Top of DATA EXTRACTS

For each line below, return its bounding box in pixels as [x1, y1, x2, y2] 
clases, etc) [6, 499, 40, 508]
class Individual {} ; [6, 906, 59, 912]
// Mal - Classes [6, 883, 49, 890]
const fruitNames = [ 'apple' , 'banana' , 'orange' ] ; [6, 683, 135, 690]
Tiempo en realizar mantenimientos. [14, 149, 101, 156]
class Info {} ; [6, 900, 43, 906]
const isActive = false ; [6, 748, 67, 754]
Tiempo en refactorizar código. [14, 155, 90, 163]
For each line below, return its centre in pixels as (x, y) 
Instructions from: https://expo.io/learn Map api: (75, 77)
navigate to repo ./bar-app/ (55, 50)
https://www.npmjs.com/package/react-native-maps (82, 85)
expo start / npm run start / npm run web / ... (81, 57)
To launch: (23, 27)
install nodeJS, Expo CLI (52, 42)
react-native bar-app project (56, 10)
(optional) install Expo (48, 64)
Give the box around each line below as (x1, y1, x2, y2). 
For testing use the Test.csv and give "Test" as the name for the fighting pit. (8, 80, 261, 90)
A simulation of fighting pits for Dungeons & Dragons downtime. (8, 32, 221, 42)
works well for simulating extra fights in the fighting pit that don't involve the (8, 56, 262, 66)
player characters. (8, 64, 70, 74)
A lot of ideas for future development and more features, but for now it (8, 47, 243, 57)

Bottom of DATA EXTRACTS
Top of DATA EXTRACTS

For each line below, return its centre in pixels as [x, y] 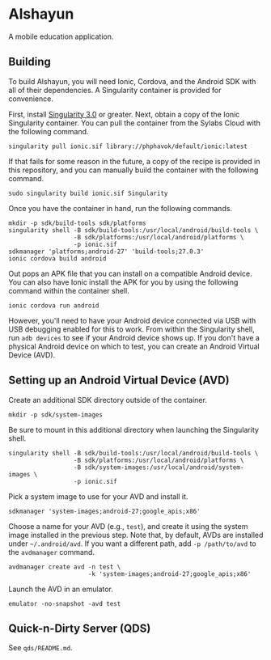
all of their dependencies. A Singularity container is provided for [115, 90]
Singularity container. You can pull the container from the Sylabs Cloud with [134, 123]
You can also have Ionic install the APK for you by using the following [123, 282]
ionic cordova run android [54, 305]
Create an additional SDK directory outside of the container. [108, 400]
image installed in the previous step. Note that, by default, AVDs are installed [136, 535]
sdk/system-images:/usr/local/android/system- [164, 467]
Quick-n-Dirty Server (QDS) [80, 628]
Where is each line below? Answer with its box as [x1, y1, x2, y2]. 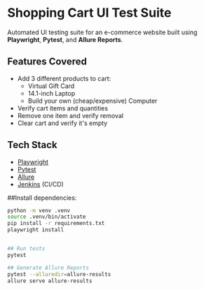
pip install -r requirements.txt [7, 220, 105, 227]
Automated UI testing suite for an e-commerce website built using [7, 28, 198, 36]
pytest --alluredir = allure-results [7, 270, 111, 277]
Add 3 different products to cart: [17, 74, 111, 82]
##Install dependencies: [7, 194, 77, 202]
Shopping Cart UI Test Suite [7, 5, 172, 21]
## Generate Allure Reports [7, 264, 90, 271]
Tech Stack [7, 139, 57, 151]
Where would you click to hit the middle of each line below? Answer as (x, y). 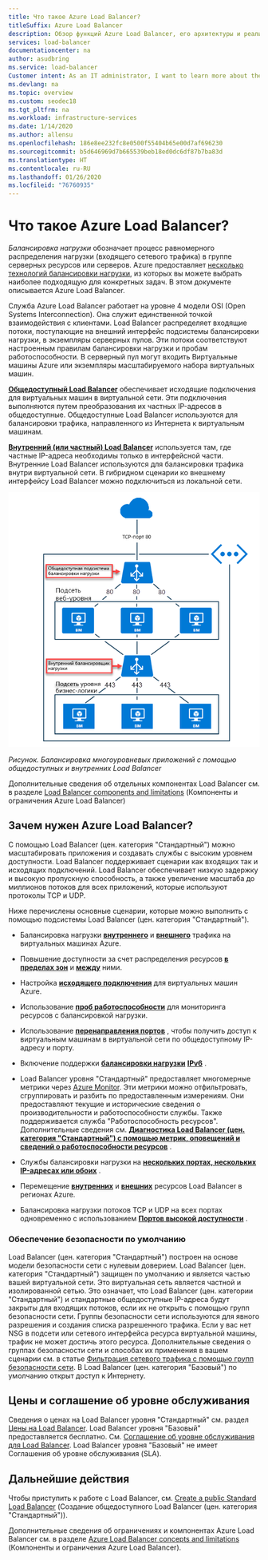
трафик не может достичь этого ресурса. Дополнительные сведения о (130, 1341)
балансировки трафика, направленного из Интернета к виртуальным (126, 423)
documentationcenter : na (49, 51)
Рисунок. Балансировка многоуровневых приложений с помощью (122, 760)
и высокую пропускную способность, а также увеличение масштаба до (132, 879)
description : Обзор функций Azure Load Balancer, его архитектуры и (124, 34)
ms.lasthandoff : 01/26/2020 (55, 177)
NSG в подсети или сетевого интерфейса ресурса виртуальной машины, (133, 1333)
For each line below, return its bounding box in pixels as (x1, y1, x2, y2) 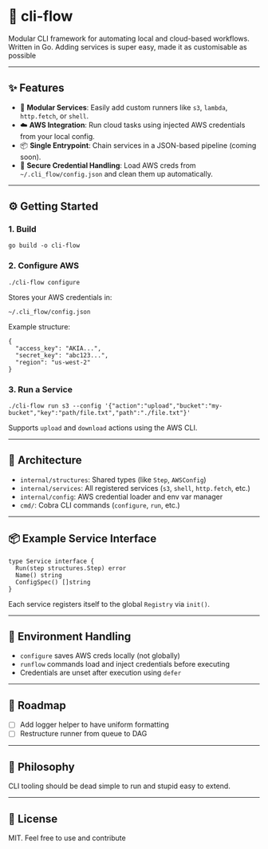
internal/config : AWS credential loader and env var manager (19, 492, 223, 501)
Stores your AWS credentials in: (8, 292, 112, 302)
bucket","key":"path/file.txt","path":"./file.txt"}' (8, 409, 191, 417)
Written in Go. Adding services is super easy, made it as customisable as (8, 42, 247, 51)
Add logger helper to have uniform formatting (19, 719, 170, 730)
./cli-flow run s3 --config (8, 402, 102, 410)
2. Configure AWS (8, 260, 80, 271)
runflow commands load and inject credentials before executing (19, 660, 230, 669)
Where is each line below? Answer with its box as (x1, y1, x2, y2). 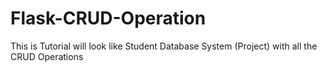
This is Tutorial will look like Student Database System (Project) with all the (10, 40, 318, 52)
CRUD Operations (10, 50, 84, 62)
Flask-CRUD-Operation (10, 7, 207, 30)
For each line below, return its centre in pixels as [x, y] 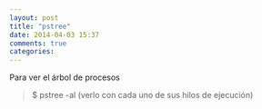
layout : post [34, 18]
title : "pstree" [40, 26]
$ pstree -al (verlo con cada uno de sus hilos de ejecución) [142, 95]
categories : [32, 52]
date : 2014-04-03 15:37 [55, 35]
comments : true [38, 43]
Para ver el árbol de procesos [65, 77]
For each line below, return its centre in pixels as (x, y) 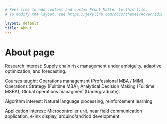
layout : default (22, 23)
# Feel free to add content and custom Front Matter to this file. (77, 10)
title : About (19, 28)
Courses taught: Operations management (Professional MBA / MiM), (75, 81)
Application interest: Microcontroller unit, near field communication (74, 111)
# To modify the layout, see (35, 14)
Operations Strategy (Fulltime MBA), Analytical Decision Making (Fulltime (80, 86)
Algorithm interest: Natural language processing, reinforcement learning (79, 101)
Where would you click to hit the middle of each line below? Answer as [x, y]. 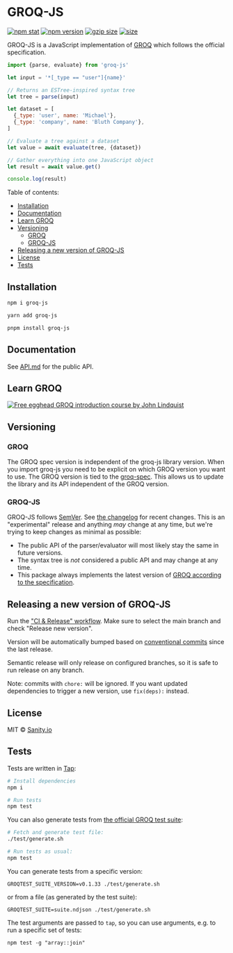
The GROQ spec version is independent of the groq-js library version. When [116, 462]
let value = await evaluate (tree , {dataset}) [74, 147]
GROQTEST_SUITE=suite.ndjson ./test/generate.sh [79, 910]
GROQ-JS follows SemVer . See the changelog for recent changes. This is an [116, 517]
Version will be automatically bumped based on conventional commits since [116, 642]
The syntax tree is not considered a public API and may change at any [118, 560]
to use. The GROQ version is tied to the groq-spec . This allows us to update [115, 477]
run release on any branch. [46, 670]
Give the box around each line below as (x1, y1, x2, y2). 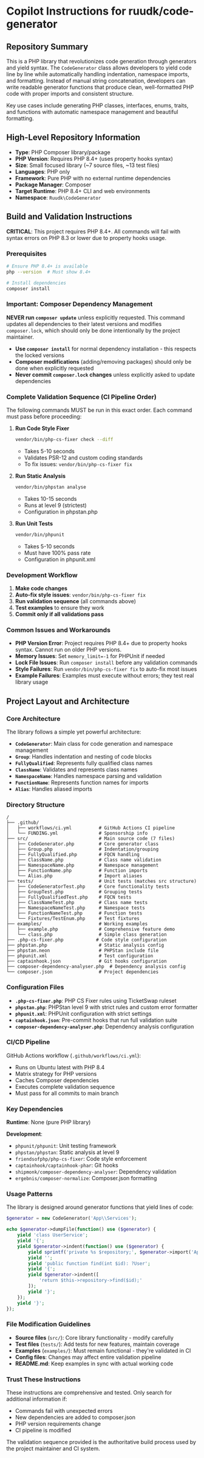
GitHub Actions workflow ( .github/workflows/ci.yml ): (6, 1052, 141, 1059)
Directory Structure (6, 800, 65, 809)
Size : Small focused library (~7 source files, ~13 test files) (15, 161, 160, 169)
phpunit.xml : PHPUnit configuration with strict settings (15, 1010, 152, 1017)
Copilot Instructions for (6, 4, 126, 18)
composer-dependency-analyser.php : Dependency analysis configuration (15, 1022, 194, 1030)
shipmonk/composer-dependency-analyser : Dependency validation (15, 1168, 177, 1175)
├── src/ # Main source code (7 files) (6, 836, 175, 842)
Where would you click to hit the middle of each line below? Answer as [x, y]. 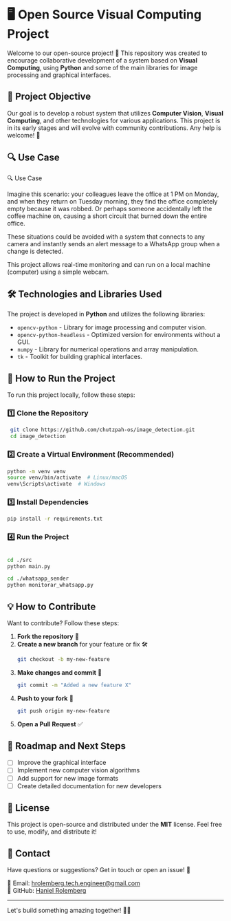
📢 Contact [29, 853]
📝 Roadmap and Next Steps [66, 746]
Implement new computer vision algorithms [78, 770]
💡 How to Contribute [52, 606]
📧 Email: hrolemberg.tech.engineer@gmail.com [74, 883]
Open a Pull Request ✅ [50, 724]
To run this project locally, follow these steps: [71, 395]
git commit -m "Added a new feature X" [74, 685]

Bottom of DATA EXTRACTS

_WHAT YOU NEED TO DO_:
Copy each line above where the string "android" occurs.

_EXPECTED ANSWER_:
ionic cordova run android [54, 305]
sdk/system-images:/usr/local/android/system- [164, 467]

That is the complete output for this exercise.